▸ **Exercise aim**
Scan the lines below for the word "with". Copy each line you find it in.

▸ **Given records**
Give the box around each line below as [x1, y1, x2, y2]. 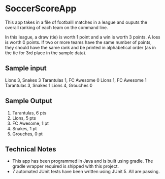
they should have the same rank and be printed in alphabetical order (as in [5, 44, 156, 50]
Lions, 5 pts [12, 115, 36, 121]
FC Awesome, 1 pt [12, 120, 49, 126]
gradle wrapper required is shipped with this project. [12, 163, 119, 169]
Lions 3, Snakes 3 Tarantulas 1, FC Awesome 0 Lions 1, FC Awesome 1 [5, 77, 147, 83]
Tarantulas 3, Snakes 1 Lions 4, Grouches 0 [5, 82, 93, 88]
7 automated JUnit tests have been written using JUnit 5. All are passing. [12, 169, 160, 175]
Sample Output [5, 97, 53, 105]
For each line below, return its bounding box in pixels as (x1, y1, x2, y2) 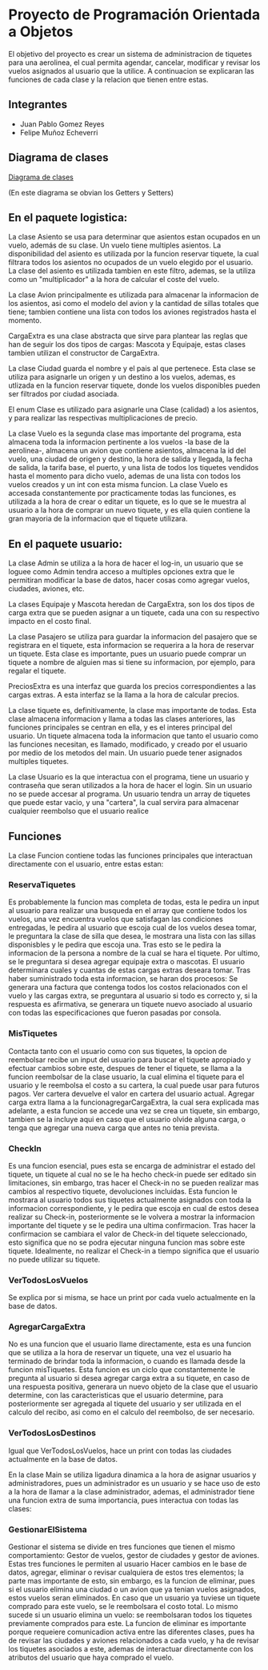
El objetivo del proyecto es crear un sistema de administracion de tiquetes (8, 49, 252, 58)
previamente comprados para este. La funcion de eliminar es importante (8, 1619, 246, 1628)
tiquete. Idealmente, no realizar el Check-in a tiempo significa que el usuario (8, 1245, 260, 1255)
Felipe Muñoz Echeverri (19, 127, 98, 137)
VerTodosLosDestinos (8, 1427, 96, 1439)
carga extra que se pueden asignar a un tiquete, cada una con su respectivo (8, 608, 260, 618)
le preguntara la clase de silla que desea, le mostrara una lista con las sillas (8, 932, 256, 941)
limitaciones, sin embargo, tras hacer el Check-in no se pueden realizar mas (8, 1177, 259, 1187)
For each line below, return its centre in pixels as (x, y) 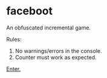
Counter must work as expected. (56, 57)
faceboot (30, 11)
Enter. (14, 69)
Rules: (14, 39)
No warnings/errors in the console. (58, 51)
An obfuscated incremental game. (49, 28)
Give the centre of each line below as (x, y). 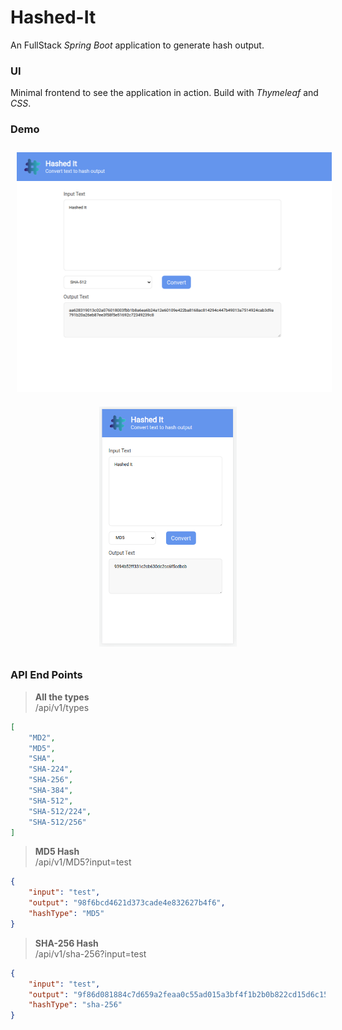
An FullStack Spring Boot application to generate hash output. (137, 45)
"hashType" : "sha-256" (75, 1005)
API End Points (46, 675)
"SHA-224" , (51, 769)
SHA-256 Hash (66, 943)
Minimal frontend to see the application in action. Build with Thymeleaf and (164, 93)
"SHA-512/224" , (60, 811)
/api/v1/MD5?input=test (83, 862)
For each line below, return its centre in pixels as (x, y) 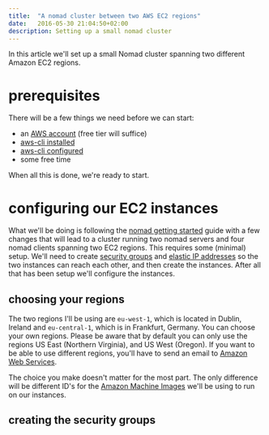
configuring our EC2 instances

▸ **Your solution**
gradle wrapper required is shipped with this project. [12, 163, 119, 169]
Minimal frontend to see the application in action. Build with Thymeleaf and (164, 93)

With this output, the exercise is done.